- Host city: Brisbane, Queensland
- Date: 9–14 June
- Venue: Brisbane Aquatic Centre

= 2019 Australian World Swimming Trials =

The 2019 Australian World Swimming Trials are current being held from 9 to 14 June 2019 at the Brisbane Aquatic Centre in Brisbane, Queensland. The event is the selection trials for the 2019 World Aquatics Championships in Gwangju, South Korea.

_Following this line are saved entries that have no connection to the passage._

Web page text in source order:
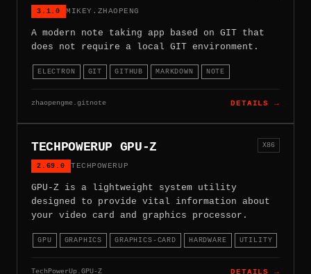
3.1.0 MIKEY.ZHAOPENG
A modern note taking app based on GIT that
does not require a local GIT environment.
ELECTRON GIT GITHUB MARKDOWN NOTE
zhaopengme.gitnote DETAILS →
TECHPOWERUP GPU-Z
2.69.0 TECHPOWERUP
X86
GPU-Z is a lightweight system utility
designed to provide vital information about
your video card and graphics processor.
GPU GRAPHICS GRAPHICS-CARD HARDWARE UTILITY
TechPowerUp.GPU-Z DETAILS →
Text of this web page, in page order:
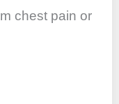
chest pain or
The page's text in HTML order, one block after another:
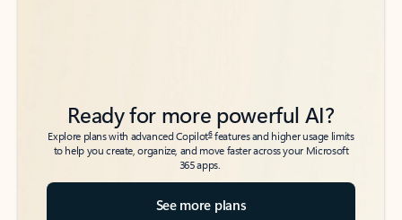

Following Australia's performance at the 2016 Rio Olympics where 29 medals were won and finishing 10th on the medal tally, Swimming Australia announced in the February 2017 that the timing of the selection trials would be modified. Historically, the trials were held in April several months before the Olympics were held. This will be now changed to follow the American model where the trials are held six weeks before.

A Para Grand Prix will be held in conjunction with the trials on the 13 to 14 June 2019.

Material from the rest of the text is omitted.